HABERTÜRK

Yok artık...!


22 Mart 2010


Haberi okuduğumda kendi kendime, "Yok artık...!" diye söylendim. Hani olurda abartının bu kadarı olmaz.
TSK'de görevli bir albayın kızına, işe girerken akıl almaz sorular sormuşlar. Üniversiteden mezun olduktan sonra büyük bir şirkete iş başvurusunda bulunan genç bayan, ilk iki mülakatı atladıktan sonra üçüncü kez görüşmeye çağrılmış. Üçüncü görüşmeye gittiğinde ise babasıyla ilgili sorular sorulmuş.
Hem de ne sorular... Babanızın adı Ergenekon soruşturmasına karıştı mı? Balyoz Harekat Planı hakkında ne düşünüyorsunuz?

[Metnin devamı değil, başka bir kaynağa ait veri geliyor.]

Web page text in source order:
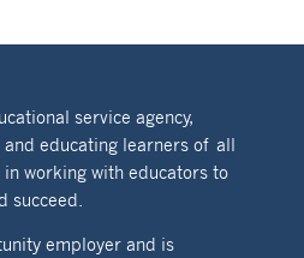
service agency,
educating learners of all
working with educators to
succeed.
employer and is
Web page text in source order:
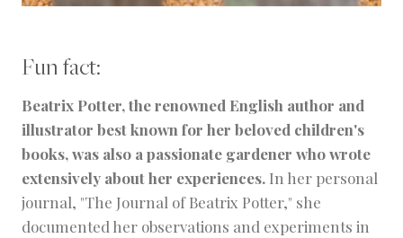
Fun fact:
Beatrix Potter, the renowned English author and
illustrator best known for her beloved children's
books, was also a passionate gardener who wrote
extensively about her experiences. In her personal
journal, "The Journal of Beatrix Potter," she
documented her observations and experiments in
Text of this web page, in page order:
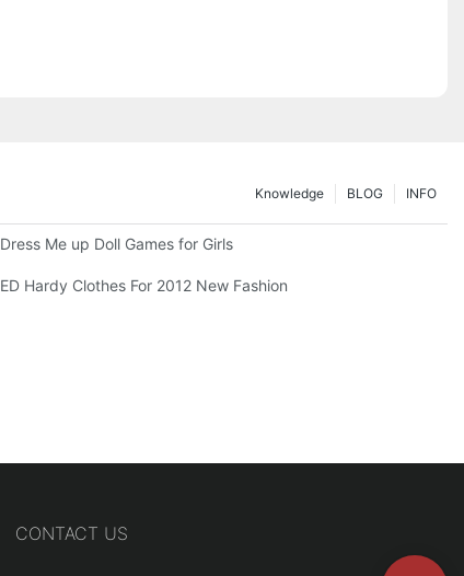
INFO
BLOG
Knowledge
Dress Me up Doll Games for Girls
ED Hardy Clothes For 2012 New Fashion
CONTACT US

Babanızın birlikte görev yaptığı ve yakın arkadaşı olan subaylardan herhangi birinin adı Ergenekon, Balyoz, Kafes, Poyrazköy gibi anılan soruşturmalara karıştı mı? Babanız kaç kez tayin oldu? Burada çalışıyor olsan baban işyerine gelir mi, yoksa kapıda mı bekler?

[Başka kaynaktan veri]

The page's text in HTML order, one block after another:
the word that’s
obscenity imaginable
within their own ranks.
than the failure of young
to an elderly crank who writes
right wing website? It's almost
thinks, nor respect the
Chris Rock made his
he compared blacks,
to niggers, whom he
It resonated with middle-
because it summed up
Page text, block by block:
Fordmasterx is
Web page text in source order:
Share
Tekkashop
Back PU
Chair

Genç bayan doğal olarak önce şaka yapıldığını zannetmiş. Çünkü sizin de tahmin edeceğiniz gibi mezun olmuş olduğu "matematik-bilgisayar" bölümü ile bu soruların uzaktan yakından hiçbir ilgisi yok.
*
Haberi okuduğumda "Ya gerçekten Ergenekon isimli örgüte üye olduğu iddiası ile tutuklanmış olan subaylardan veya generallerden birinin kızı olsaydı?"
sorusunu sordum kendi kendime. Düşüncesi bile bir an beni dehşete düşürmeye yetti.

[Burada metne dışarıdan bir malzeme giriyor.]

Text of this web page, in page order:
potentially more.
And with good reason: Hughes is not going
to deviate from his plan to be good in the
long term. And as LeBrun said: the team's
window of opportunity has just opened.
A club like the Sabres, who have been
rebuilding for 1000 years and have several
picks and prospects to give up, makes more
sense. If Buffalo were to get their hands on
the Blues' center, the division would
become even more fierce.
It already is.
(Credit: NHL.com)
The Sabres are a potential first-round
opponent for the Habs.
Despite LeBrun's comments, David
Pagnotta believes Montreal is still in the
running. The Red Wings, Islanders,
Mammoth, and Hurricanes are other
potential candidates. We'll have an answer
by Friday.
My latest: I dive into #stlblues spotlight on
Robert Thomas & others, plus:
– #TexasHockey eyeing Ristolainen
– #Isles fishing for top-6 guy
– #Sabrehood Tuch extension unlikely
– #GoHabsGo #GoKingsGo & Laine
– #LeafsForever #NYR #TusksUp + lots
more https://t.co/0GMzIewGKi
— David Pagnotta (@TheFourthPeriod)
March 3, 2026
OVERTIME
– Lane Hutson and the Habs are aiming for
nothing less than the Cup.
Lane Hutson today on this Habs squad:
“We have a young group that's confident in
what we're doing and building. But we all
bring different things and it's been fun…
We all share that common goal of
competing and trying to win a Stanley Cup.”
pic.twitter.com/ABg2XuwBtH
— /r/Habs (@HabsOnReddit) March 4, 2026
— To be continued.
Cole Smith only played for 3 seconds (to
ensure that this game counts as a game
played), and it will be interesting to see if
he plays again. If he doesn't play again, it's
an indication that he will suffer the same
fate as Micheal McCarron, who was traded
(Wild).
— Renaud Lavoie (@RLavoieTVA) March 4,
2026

Velev ki öyle olsa? Tutuklu bulunan askerlerimizin suçları dahi kesinleşmiş değil. Hatta birçoğu henüz yargılanmadılar bile...
Kimsenin, hele bir de genç bir bayanı bu şekilde ailesi hakkında akıl almaz sorular sorarak küçük düşürmeye hakkı olamaz. Asker kızı veya oğlu olmanın gururunu yıllarca taşıyan bu insanlar, nasıl olurda şimdi böyle bir muameleye maruz kalırlar?
Sevgili okurlar, Türkiye'de inanılmaz olaylar olmakta. Hani, 'inanılmaz ama gerçek' denir ya, işte aynen öyle...
Öylesine karamsar bir toplum olduk ki kimsenin yüzü gülmüyor. İşçisi gülmüyor, memuru gülmüyor, çiftçisi gülmüyor, doktoru gülmüyor, öğretmeni gülmüyor, öğrencisi gülmüyor, askeri gülmüyor, asker kızı-oğlu gülmüyor...
İşsizlik diz boyuyken iş bulmaya çalışan gençlere sorulan sorular, sanki insanlarla alay eder gibi. Benim de halamın eşi emekli albay. Allah muhtaç etmesin ya, iş aramak zorunda kalır da eniştem ile ilgili böyle sorularla karşılaşırsam?
İnanın kırk yıl düşünsem eniştemin başıma dert olacağı aklıma gelmemişti.